The flight home was delayed because of rain, we caught the late NFL games at the sports bar in the terminal. We actually ran into my old roommate and his wife who were on our flight. Brendan was in another terminal because he was flying to London, I think because that's what workaholics do after vacations. I lucked out with a middle seat on the flight home. Thankfully I was between to older ladies who didn't want to talk to me, and didn't take up space, because I was wedged in like a clog in a drain. The flight got off ground, took a little longer than expected, but we were home. Picked up the bags, hit the car, and was home and in bed before midnight.

You need weekends like these every once in a while to remind yourself why you aren't still in college. I was almost happy to return to an unmade bed and 7 loads of laundry. I've haven't done jack with my website but there are pictures up from this trip, the full images are very large, I would suggest browsing the thumbnails. www.jfdavidson.com/pictures I should have more galleries up in a while. Thats it for now, stay tuned for more adventures.

Tuesday, September 12, 2006

Remember...

I've previously discussed some of the advantages of driving a crappy car. One important one is it attracts very little attention, granted this means it pulls less wool then a Chihuahua shearer, but it has an ability to hide things in plain sight. When you are in a band, this is very important. Chris learned this lesson well when he took my bass cabinet home one time after a gig and left it in the back of his Cherokee in Brooklyn. Not smart, but these things happen, and needless to say he had to replace a car window and my bass cabinet. The Mitsubishi has a trunk that works well for a guitarist, I was able to wedge my Rivera amp and my guitar in the back and not really worry about my car being messed with.

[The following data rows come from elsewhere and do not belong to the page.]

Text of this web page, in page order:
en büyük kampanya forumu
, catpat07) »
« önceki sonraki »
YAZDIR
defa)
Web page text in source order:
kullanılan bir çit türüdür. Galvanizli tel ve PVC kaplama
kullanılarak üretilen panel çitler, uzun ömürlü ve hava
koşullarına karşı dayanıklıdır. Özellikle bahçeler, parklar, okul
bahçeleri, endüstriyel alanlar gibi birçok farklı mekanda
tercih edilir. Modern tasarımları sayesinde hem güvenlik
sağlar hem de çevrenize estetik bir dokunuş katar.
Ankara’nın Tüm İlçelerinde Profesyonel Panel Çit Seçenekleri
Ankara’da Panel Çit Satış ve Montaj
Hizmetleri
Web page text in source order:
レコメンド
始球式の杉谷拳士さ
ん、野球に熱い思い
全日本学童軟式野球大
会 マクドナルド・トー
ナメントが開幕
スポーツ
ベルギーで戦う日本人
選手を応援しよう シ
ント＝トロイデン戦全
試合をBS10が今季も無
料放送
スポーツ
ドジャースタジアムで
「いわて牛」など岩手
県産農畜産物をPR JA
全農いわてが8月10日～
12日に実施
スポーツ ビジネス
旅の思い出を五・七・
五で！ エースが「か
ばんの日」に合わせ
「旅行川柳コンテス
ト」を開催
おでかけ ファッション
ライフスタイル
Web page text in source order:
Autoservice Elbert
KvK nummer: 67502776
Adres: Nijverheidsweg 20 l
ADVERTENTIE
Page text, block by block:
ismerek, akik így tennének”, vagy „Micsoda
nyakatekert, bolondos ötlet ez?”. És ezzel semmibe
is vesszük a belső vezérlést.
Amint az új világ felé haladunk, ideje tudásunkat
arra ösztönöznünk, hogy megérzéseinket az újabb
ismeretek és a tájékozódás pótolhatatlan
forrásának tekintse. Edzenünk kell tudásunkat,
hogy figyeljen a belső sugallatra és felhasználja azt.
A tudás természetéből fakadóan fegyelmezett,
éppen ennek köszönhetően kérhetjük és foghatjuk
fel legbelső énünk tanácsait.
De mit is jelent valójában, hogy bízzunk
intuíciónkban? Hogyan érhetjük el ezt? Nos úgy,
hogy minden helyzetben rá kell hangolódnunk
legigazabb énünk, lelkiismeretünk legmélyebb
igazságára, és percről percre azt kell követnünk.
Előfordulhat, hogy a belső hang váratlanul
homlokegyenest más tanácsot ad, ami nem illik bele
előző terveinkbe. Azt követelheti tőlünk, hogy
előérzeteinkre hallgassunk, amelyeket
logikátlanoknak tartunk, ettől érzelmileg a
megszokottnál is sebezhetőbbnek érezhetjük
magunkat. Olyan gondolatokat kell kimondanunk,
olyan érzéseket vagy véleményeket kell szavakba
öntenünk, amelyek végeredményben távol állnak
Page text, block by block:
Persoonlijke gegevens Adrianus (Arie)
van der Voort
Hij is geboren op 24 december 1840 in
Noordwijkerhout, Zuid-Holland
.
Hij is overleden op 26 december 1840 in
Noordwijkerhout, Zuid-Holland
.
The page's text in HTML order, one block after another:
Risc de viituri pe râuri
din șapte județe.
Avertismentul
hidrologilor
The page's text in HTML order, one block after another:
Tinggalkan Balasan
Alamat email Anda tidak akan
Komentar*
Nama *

This was before it truly looked like something that should be rolling around a fairground with a number 5 spray painted on it. I didn't have the aftermarket stereo, just the stock tape deck with a poorly working FM tuner. I had entered the CD era early so I didn't really have many tapes. If I recall correctly I had an infinite loop running with one of three choices, Weezer's green album (which was an actual promo copy from the record label, why they would send an audiocassette to be reviewed I'll never know, but I was thankful), Soul Asylum's "And The Horse They Rode In On", and the greatest hits of the Spencer Davis Group (As far as I'm concerned they had one hit and one other good song, but what do I know). Needless to say, thieves weren't enticed by the stereo system, and the faded cloth interior probably didn't make it any better.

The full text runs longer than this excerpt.